I am currently reading for a DPhil in Contemporary Art History and Theory at the Ruskin School of Art under the supervision of Prof. Jane Garnett and Prof. Jason Gaiger. I completed my undergraduate degree at the University of Cambridge, graduating with a Starred First in History of Art in 2015. Having moved to the University of Oxford I read for an MSt in Women’s Studies, graduating with a distinction.
My work primarily focuses upon genealogical and philosophical analyses of modernist art. These methodologies allow us to read against the historical grain, to uncover international and interdisciplinary circuits of communication, and provide intellectually grounded means of engagement with art objects.
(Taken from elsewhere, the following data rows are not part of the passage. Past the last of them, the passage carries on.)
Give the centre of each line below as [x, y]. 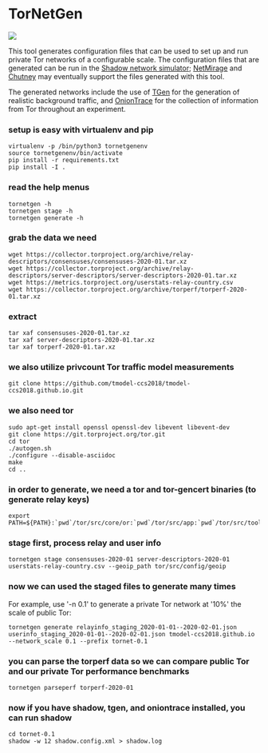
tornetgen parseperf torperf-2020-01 [71, 687]
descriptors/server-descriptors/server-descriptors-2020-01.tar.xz [123, 275]
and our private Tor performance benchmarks [99, 671]
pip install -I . [37, 167]
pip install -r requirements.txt [64, 161]
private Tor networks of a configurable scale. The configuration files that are [134, 59]
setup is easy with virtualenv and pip [81, 129]
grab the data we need [53, 238]
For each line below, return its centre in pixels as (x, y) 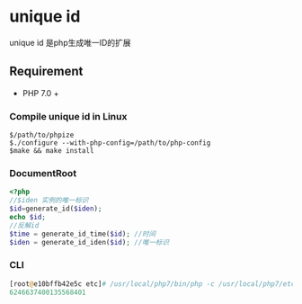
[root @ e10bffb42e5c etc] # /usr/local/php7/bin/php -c (112, 284)
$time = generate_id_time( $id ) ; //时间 (83, 234)
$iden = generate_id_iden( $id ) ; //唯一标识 (89, 242)
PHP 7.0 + (40, 93)
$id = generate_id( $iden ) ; (56, 209)
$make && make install (52, 151)
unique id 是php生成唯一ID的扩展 (71, 42)
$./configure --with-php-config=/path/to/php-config (110, 143)
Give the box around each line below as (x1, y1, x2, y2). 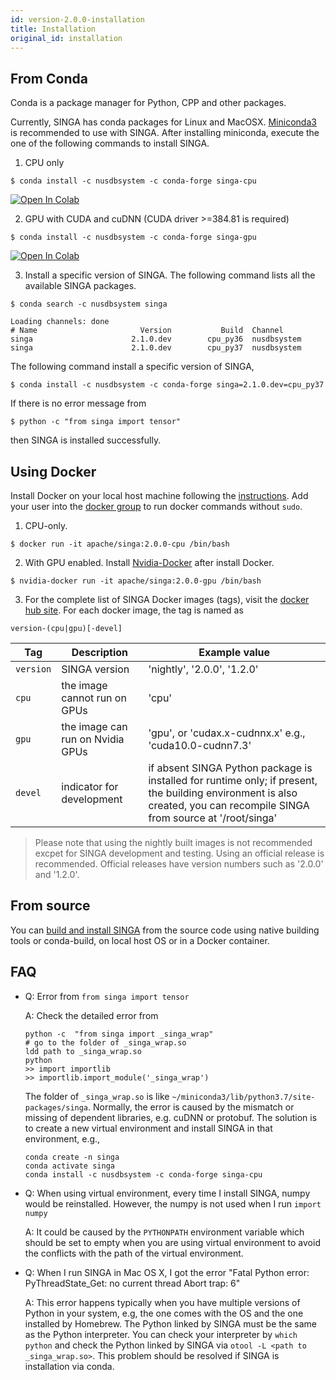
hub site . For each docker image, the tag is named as (24, 604, 244, 616)
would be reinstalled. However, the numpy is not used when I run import (24, 1197, 322, 1210)
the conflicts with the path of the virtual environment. (24, 1247, 244, 1259)
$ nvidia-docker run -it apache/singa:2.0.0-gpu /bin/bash (10, 576, 262, 586)
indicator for (61, 780, 119, 793)
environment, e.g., (24, 1132, 101, 1145)
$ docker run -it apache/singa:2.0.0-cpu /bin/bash (10, 539, 230, 549)
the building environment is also (148, 786, 298, 800)

My master’s dissertation, ‘“I was not a Surrealist, I was an Existentialist”: Louise Bourgeois Reconsidered’ (publication forthcoming in Oxford Art Journal 40:3, December 2017), applied these concerns to the art of Louise Bourgeois. The article reinterprets her early work as a critical, proto-feminist engagement with contemporary European existentialist philosophy and literature, subverting the traditional picture of her as an isolated introvert whose main intellectual debt was to psychoanalysis. My DPhil project will build on this research by analysing the interconnection of European philosophy and social identity in the work of New York artists in the aftermath of WW2, asking how this interplay helped determine aesthetic concerns. Insisting on this essentially dialectical relation shifts the boundaries and definitions of American modernism, opening discursive space for excluded meanings and practices, particularly those of hitherto marginalised African-American and women artists.
I am grateful to the Mica and Ahmed Ertegun Scholarship for allowing me to pursue my studies in the exciting and stimulating environments of the University of Oxford and Ertegun House. Being part of a scholarly community which emphasises cultural diversity and interdisciplinary exchange will greatly assist my project, which seeks to establish artistic and intellectual connections across generic, geographical, and linguistic divides. I hope to contribute as much as I can to the community.